Medically reviewed by Elfred Landas, MD · General Practitioner · Maxicare Primary Care Center

Written by Lorraine Bunag, R.N. · Updated Jun 01, 2021

My Child Keeps Having Diarrhea: Possible Causes

Loose, watery stool here and there may not be a cause for concern, but it’s a different story when a child keeps having diarrhea. What causes persistent and chronic diarrhea in kids? Find out here.

Categories of Diarrhea

Before we discuss the possible reasons a child keeps having diarrhea, let’s first explain the categories of this condition.

Diarrhea lasting a couple of days (less than a week) is referred to as acute diarrhea. This kind of loose bowel movement typically goes away on its own and does not require medical treatment, other than measures to make sure that dehydration doesn’t occur.

Signs and Symptoms of an Unwell Child and What They Mean

A child who experiences diarrhea for more than 7 days has persistent diarrhea; if their loose, watery bowel movements last for more than 4 weeks, it’s called chronic diarrhea.

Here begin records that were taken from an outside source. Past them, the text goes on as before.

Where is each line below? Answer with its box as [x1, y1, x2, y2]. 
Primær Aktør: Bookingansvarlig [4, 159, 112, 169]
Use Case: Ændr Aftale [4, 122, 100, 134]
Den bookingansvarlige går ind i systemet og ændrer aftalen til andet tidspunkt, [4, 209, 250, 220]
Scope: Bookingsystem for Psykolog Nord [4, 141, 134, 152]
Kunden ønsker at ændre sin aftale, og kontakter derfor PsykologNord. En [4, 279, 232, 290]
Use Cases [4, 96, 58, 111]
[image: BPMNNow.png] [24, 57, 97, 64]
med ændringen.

The child may continually experience diarrhea, or it may come and go during this period of time.

Possible Causes of Recurring Diarrhea in Children

If your child keeps having diarrhea, the reason could be one of these four conditions:


Infections from bacteria, viruses, and parasites can trigger persistent and chronic diarrhea in a child. Reports say that after the infection, kids might develop difficulty in digesting some carbohydrates or proteins. This can lead to prolonged diarrhea–one that can last for 6 weeks.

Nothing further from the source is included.